Friday night wasn’t the warmest night of the year, but that didn’t stop more than 2,500 people lining up to get a signed photo of World Wrestling Entertainment wrestlers Paul London, Super Crazy, and Melina.
The grapplers were there to promote this week’s upcoming live broadcast of WWE Presents Monday Night Raw from the Erwin Center. Sitting in the limo afterward, London asked the promoter if the crowd had been expecting a bigger name star. The amiable, sometimes goofy London seemed amazed when he said no, they were there for the three of them.
“How do you explain that?” said London. “It’s flattering. It’s very surreal, makes you put yourself back in check.”
Actually, Austin-native London should be less surprised. He’s one of the biggest TV stars to have come from Austin, well, ever. Teaming with Brian Kendrick, he has held the WWE tag-team title six times, and in 2006-’07 they held them for a record 11 months.
Explaining that success, London said, “We were really good friends beforehand, we still are, but as far as chemistry, you either have it or you don’t.” But the simple fact is that audiences want to see their kinetic, acrobatic, and smooth tag style.
As a classic high-flying cruiserweight, he, luchador superstar Super Crazy and two-time women’s champion Melina all break the stereotype of wrestlers as juiced-up behemoths. “We definitely don’t fit the mold,” London said. “If you looked at women wrestlers back in the day, they definitely didn’t look like Melina.”

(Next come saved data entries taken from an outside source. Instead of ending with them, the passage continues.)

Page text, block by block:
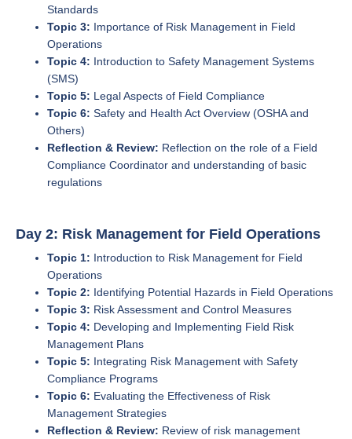
Standards
Topic 3: Importance of Risk Management in Field
Operations
Topic 4: Introduction to Safety Management Systems
(SMS)
Topic 5: Legal Aspects of Field Compliance
Topic 6: Safety and Health Act Overview (OSHA and
Others)
Reflection & Review: Reflection on the role of a Field
Compliance Coordinator and understanding of basic
regulations
Day 2: Risk Management for Field Operations
Topic 1: Introduction to Risk Management for Field
Operations
Topic 2: Identifying Potential Hazards in Field Operations
Topic 3: Risk Assessment and Control Measures
Topic 4: Developing and Implementing Field Risk
Management Plans
Topic 5: Integrating Risk Management with Safety
Compliance Programs
Topic 6: Evaluating the Effectiveness of Risk
Management Strategies
Reflection & Review: Review of risk management
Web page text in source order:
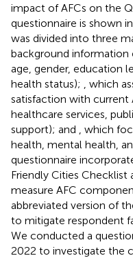
impact of AFCs on the
questionnaire is shown
was divided into three
background information
age, gender, education
health status);
, which
satisfaction with current
healthcare services,
support); and
, which
health, mental health,
questionnaire
Friendly Cities Checklist
measure AFC
abbreviated version of
to mitigate respondent
We conducted a
2022 to investigate the
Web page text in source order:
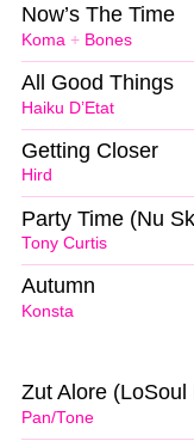
Koma + Bones
Now’s The Time
Haiku D’Etat
All Good Things
Hird
Getting Closer
Tony Curtis
Party Time (Nu
Konsta
Autumn
Pan/Tone
Zut Alore (LoSoul
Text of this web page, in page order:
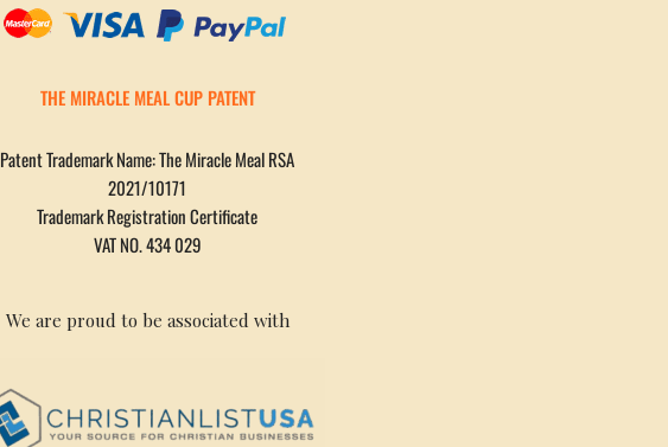
THE MIRACLE MEAL CUP PATENT
Patent Trademark Name: The Miracle Meal RSA
2021/10171
Trademark Registration Certificate
VAT NO. 434 029
We are proud to be associated with

Coming through the WWE’s “farm league,” Ohio Valley Wrestling, Melina Perez had a reputation as a rising wrestling talent. When she got called up to the main roster, it was as a valet, the eye candy accompanying wrestlers to the ring. “I learned wrestling, and then I had to pretend that I couldn’t wrestle,” she explained. When she was finally allowed back in the ring, she still had to go soft for a while, but that let the audience get to know Melina the wrestler as separate from Melina the valet. “I let people learn with me as I ‘learned’ how to wrestle.”
London came as a fully-rounded talent, a star of the independent circuit whose series of matches withMichael Shane (cousin to multiple WWE champion Shawn Michaels) in Pennsylvania-based Ring of Honor are a matter of legend. “It takes a really unique mixture of an individual to succeed,” he said. “And when I say succeed, I don’t mean in the sense of winning championships, but surviving for a month. We all have people we miss that we leave on a weekly basis, but you’ve got to keep trucking.”
But that’s not what he attributes his success to. That’s his ability to connect to an audience who see someone in the ring built like them and doing something amazing. When he takes to the air with a top-rope 450 splash, the audience flies with him. “I take pride in looking like an everyday person but still being able to do the things we do,” he said, but agreed his look has one distinct upside. “No one would turn if they saw us in the mall, because we don’t look like monsters. We’re athletes.”
“It’s a compliment when people see me and say, oh are you a dancer?” added Melina. “Every time I say I’m a wrestler, everyone says oh, I thought you’d be bigger.”
With a home event for London, Monday should be a big night, but a plantar fascia injury has sidelined him since September. “It’s aggravating, because that’s where all my pressure goes.” Will he be there Monday? All he would say is that he does have a doctor’s appointment in the morning, meaning he might be medically cleared for the ring. But that’s beyond his control. “I don’t call the shots,” he added, grinning. “I don’t even call myself. I don’t do anything except eat Red Hots.”
(A version of this interview ran at www.austinchronicle.com.)